30.

– Asseyez-vous, monseigneur.

Le visage poupin du cardinal, couronné par un casque de cheveux blancs, était soucieux. Il jeta un coup d'œil sur Calfo, qui s'installait en soupirant dans le vaste siège.

Emil Catzinger était né en même temps que le nazisme. Comme tous les enfants de son âge, il s'était trouvé enrôlé sans l'avoir voulu dans les Jeunesses hitlériennes. Ensuite, il avait pris courageusement ses distances d'avec le Führer, échappant aux épurations de la Gestapo. Mais il était resté profondément marqué par l'empreinte reçue dans son enfance.

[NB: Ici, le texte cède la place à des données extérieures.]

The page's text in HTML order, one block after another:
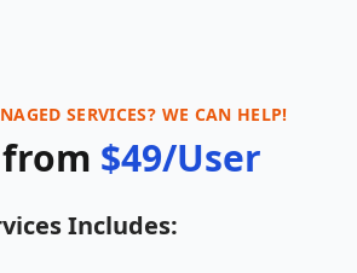
SERVICES? WE CAN HELP!
$49/User
Includes:
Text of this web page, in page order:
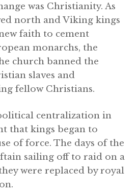
was Christianity. As
north and Viking kings
faith to cement
monarchs, the
church banned the
slaves and
fellow Christians.
centralization in
that kings began to
of force. The days of the
sailing off to raid on a
were replaced by royal
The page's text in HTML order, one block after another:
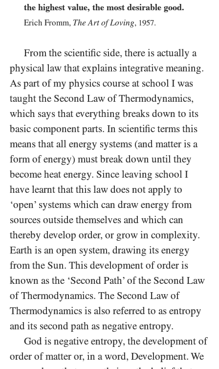
the highest value, the most desirable good.
Erich Fromm, The Art of Loving, 1957.
From the scientific side, there is actually a
physical law that explains integrative meaning.
As part of my physics course at school I was
taught the Second Law of Thermodynamics,
which says that everything breaks down to its
basic component parts. In scientific terms this
means that all energy systems (and matter is a
form of energy) must break down until they
become heat energy. Since leaving school I
have learnt that this law does not apply to
‘open’ systems which can draw energy from
sources outside themselves and which can
thereby develop order, or grow in complexity.
Earth is an open system, drawing its energy
from the Sun. This development of order is
known as the ‘Second Path’ of the Second Law
of Thermodynamics. The Second Law of
Thermodynamics is also referred to as entropy
and its second path as negative entropy.
God is negative entropy, the development of
order of matter or, in a word, Development. We
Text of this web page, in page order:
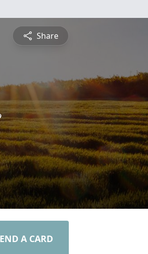
Share
A CARD
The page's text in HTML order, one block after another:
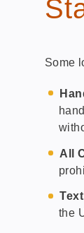
Some
All
the
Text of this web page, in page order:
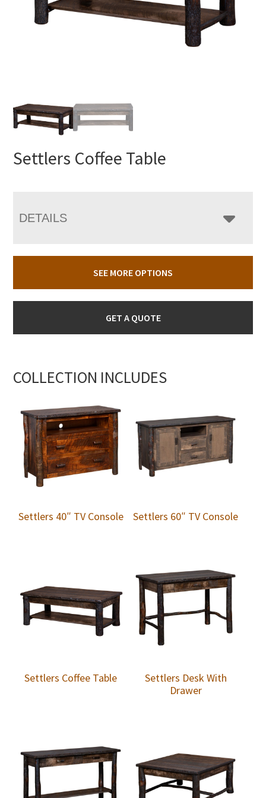
Settlers Coffee Table
DETAILS
SEE MORE OPTIONS
GET A QUOTE
COLLECTION INCLUDES
Settlers 40″ TV Console Settlers 60″ TV Console
Settlers Coffee Table
Settlers Desk With
Drawer
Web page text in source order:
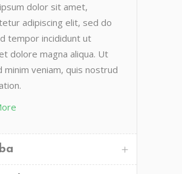
dolor sit amet,
adipiscing elit, sed do
tempor incididunt ut
dolore magna aliqua. Ut
minim veniam, quis nostrud

– Je vous remercie d'avoir interrompu vos activités un samedi soir.

Le recteur, qui venait d'abandonner la jeune Roumaine au beau milieu d'un parcours particulièrement prometteur, hocha gravement la tête.

– Le service de l'Église, Éminence, ne connaît ni délais ni moments !

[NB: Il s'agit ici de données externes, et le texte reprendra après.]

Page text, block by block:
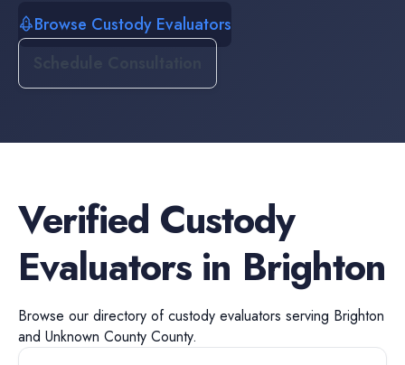
Browse Custody Evaluators
Verified Custody
Evaluatorsin Brighton
Browse our directory ofcustody evaluators serving Brighton
and Unknown County County.
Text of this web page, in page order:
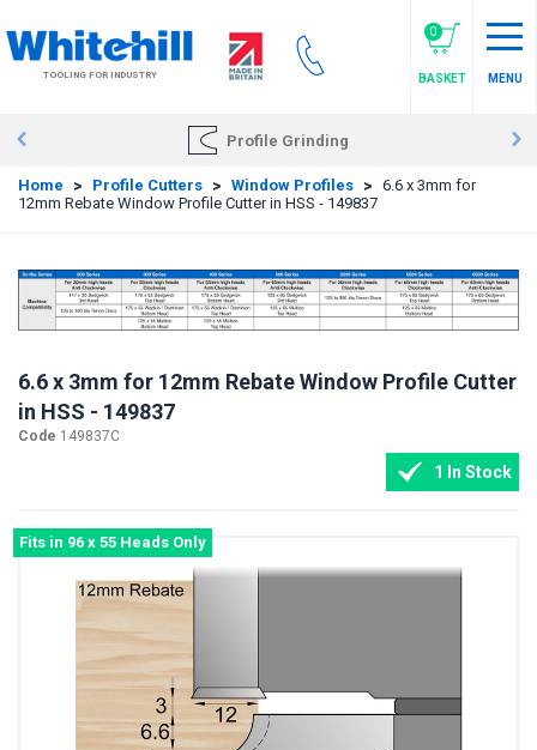
to
main
contentTOOLING FOR INDUSTRY
0
BASKET MENU
Profile Grinding
Home > Profile Cutters > Window Profiles > 6.6 x 3mm for
12mm Rebate Window Profile Cutter in HSS - 149837
6.6 x 3mm for 12mm Rebate Window Profile Cutter
in HSS - 149837
Code 149837C
1 In Stock
Fits in 96 x 55 Heads Only
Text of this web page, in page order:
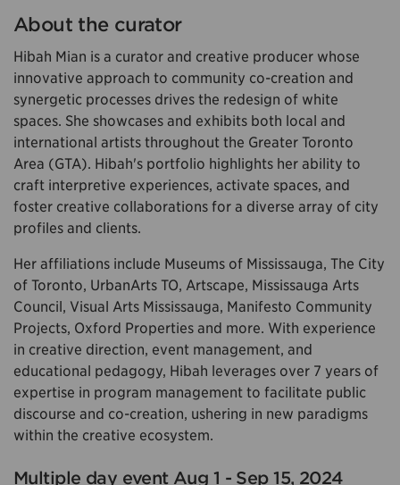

– C'est juste. Bien, voyons... J'ai eu cet après-midi une conversation téléphonique avec le père abbé de l'abbaye Saint-Martin.

– Un excellent prélat, digne en tous points de la confiance que vous lui accordez.

– Il m'a appris que ce père Nil, dont nous avons déjà parlé, a dérobé dans une bibliothèque – à laquelle il n'a pas accès – un volume de textes publiés par des dissidents.

Calfo se contenta de lever un sourcil.

– Et il vient de me faxer un échantillon de ses notes personnelles, qui me préoccupent sérieusement. Peut-être serait-il capable d'approcher du secret jalousement gardé par notre Sainte Église, et par votre Société Saint-Pie V.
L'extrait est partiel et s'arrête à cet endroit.